From the line with "Gepaart mit effektiver" to the line with "dans le code . [73, 307]", output every line below exactly, both ends included. Skip the pictures.

Saved data entries
———
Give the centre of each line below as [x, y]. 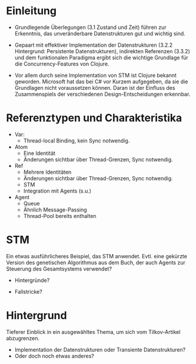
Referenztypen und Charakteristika [94, 118]
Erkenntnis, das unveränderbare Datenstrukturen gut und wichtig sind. [100, 33]
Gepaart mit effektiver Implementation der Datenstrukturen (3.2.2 [94, 45]
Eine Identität [39, 153]
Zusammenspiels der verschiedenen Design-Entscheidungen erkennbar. [102, 94]
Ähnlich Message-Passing [55, 209]
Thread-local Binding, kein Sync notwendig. [77, 141]
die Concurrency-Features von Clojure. [62, 64]
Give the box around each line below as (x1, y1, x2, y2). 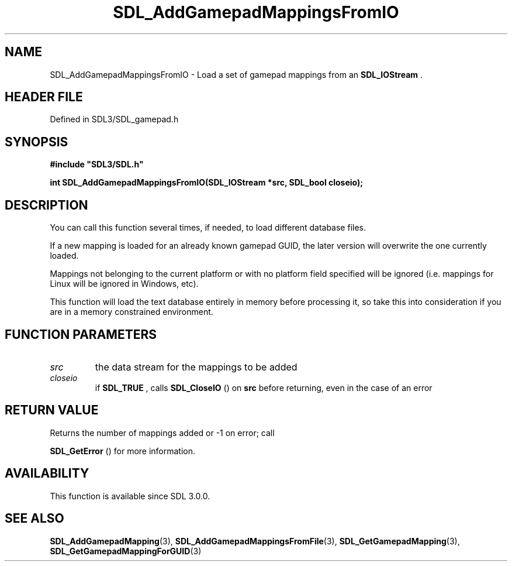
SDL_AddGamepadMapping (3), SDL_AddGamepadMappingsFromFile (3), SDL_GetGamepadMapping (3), (50, 536, 460, 546)
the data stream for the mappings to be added (95, 361, 297, 373)
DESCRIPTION (5, 197, 88, 212)
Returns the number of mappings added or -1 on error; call (50, 427, 275, 438)
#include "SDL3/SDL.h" (50, 159, 144, 170)
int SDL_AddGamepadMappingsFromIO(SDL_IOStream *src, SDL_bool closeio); (50, 177, 364, 188)
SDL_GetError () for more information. (50, 445, 196, 456)
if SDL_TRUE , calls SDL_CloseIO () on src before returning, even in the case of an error (95, 382, 433, 393)
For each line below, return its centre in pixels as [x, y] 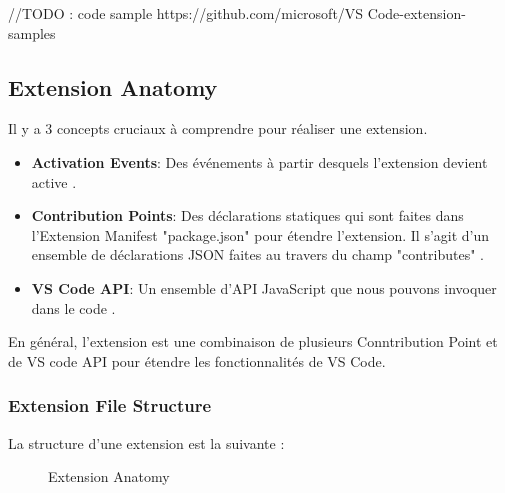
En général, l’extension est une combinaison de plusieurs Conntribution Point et [253, 341]
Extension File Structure [110, 405]
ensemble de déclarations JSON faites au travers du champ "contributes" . [257, 254]
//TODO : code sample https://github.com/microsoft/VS [186, 13]
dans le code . [73, 307]
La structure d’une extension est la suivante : [146, 442]
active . [54, 181]
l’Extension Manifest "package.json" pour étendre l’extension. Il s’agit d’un [260, 234]
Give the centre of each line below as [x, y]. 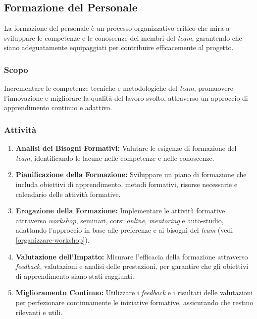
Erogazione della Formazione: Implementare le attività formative [120, 211]
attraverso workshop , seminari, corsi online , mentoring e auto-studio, [120, 220]
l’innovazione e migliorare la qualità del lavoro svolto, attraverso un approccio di [126, 97]
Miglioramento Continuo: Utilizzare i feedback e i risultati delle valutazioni [134, 292]
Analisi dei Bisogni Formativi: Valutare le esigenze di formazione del [126, 148]
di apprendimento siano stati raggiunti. [75, 276]
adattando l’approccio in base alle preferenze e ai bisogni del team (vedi [124, 230]
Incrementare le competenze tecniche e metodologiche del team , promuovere [119, 88]
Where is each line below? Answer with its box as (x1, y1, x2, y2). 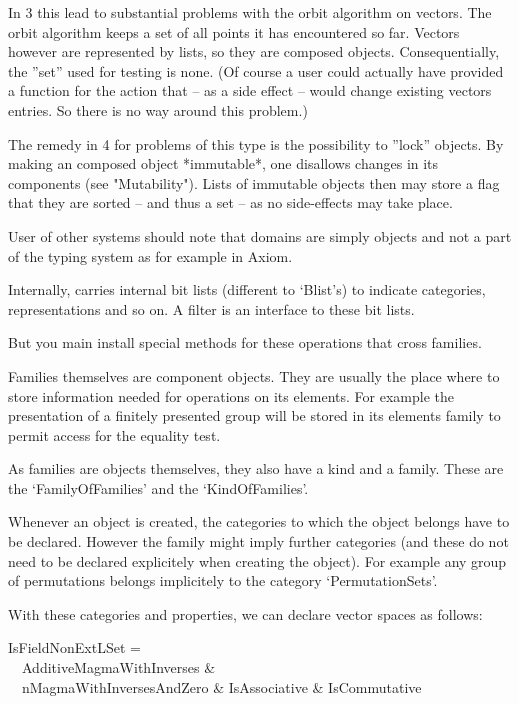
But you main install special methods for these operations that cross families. (8, 332, 482, 353)
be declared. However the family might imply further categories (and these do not (8, 531, 509, 552)
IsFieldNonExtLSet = (8, 637, 141, 658)
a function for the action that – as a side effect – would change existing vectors (8, 80, 492, 101)
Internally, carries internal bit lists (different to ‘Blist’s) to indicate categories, (8, 279, 486, 300)
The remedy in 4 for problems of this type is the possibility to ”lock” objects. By (8, 133, 504, 154)
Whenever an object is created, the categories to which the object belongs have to (8, 511, 510, 532)
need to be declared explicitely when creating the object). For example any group (8, 550, 507, 571)
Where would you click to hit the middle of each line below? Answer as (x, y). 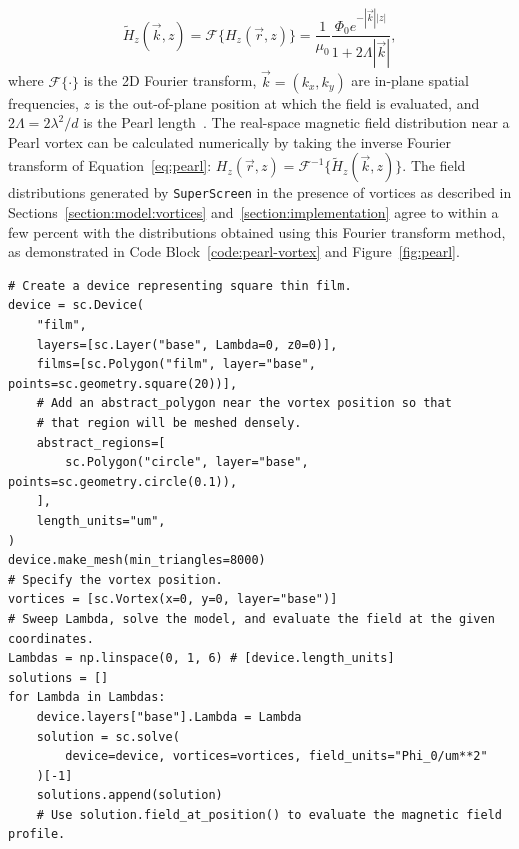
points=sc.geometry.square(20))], (123, 383)
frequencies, (43, 102)
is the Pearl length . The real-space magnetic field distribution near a (296, 122)
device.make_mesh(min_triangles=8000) (137, 560)
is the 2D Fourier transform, (170, 80)
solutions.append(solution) (129, 795)
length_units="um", (101, 520)
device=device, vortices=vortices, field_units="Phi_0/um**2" (276, 756)
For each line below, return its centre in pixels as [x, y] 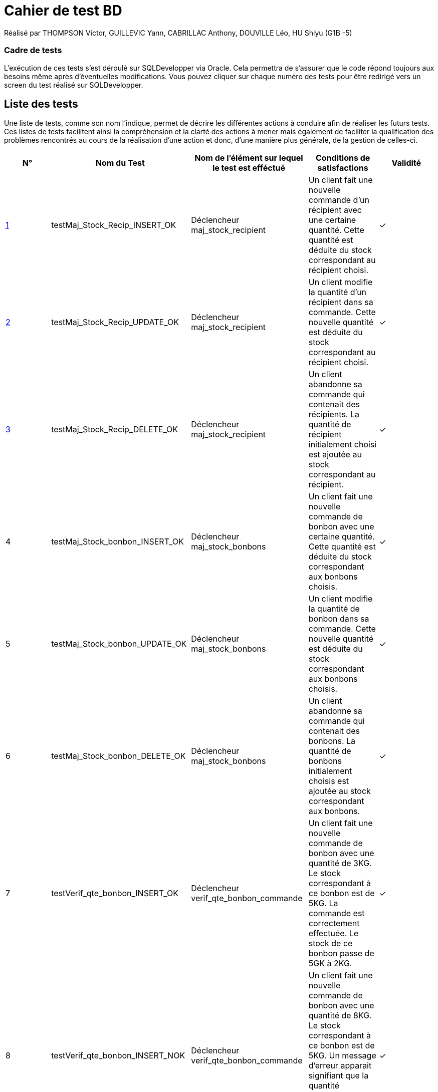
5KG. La [323, 903]
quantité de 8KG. [340, 1016]
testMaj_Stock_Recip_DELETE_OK [115, 430]
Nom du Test [120, 163]
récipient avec [335, 210]
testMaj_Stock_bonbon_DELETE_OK [119, 756]
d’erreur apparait [340, 1066]
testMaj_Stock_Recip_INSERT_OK [114, 225]
———
ANSWER SECTION ▸
Gepaart mit effektiver Implementation der Datenstrukturen (3.2.2 [94, 45]
Eine Identität [39, 153]
Zusammenspiels der verschiedenen Design-Entscheidungen erkennbar. [102, 94]
Ähnlich Message-Passing [55, 209]
Thread-local Binding, kein Sync notwendig. [77, 141]
die Concurrency-Features von Clojure. [62, 64]
Give the box around each line below as (x1, y1, x2, y2). 
SDL_AddGamepadMapping (3), SDL_AddGamepadMappingsFromFile (3), SDL_GetGamepadMapping (3), (50, 536, 460, 546)
the data stream for the mappings to be added (95, 361, 297, 373)
DESCRIPTION (5, 197, 88, 212)
Returns the number of mappings added or -1 on error; call (50, 427, 275, 438)
#include "SDL3/SDL.h" (50, 159, 144, 170)
int SDL_AddGamepadMappingsFromIO(SDL_IOStream *src, SDL_bool closeio); (50, 177, 364, 188)
SDL_GetError () for more information. (50, 445, 196, 456)
if SDL_TRUE , calls SDL_CloseIO () on src before returning, even in the case of an error (95, 382, 433, 393)
For each line below, return its centre in pixels as [x, y] 
En général, l’extension est une combinaison de plusieurs Conntribution Point et [253, 341]
Extension File Structure [110, 405]
ensemble de déclarations JSON faites au travers du champ "contributes" . [257, 254]
//TODO : code sample https://github.com/microsoft/VS [186, 13]
dans le code . [73, 307]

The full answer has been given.